→ **What to produce**
Records follow. Print exactly the lines from the one that has "Page text, block" through the one that has "Text of this", inclusive, and omit the pictures.

→ **Entries supplied**
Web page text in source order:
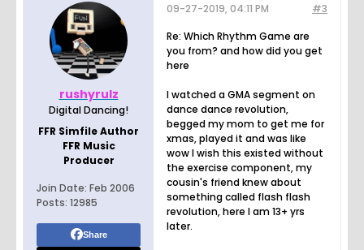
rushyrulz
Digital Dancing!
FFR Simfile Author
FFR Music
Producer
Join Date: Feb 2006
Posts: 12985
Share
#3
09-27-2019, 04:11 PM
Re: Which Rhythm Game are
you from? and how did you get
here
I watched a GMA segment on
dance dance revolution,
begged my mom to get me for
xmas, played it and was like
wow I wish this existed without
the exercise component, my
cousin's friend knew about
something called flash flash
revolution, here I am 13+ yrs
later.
==
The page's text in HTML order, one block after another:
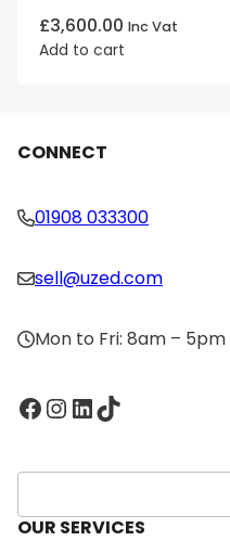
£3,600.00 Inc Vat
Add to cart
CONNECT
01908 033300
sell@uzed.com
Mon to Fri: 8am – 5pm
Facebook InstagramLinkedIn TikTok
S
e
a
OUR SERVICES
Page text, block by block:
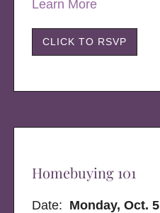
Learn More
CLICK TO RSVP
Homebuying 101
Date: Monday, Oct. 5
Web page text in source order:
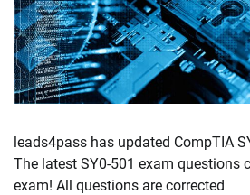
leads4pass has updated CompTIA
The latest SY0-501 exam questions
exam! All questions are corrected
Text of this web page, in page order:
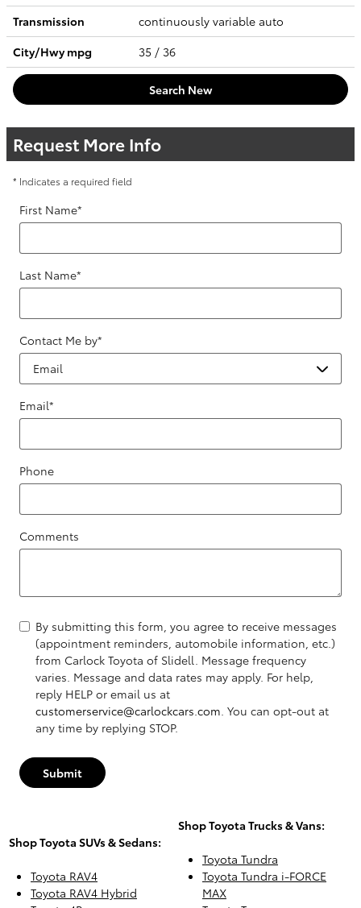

→ **Solution**
Page text, block by block:
Learn More
CLICK TO RSVP
Homebuying 101
Date: Monday, Oct. 5
Web page text in source order:
leads4pass has updated CompTIA
The latest SY0-501 exam questions
exam! All questions are corrected
Text of this web page, in page order:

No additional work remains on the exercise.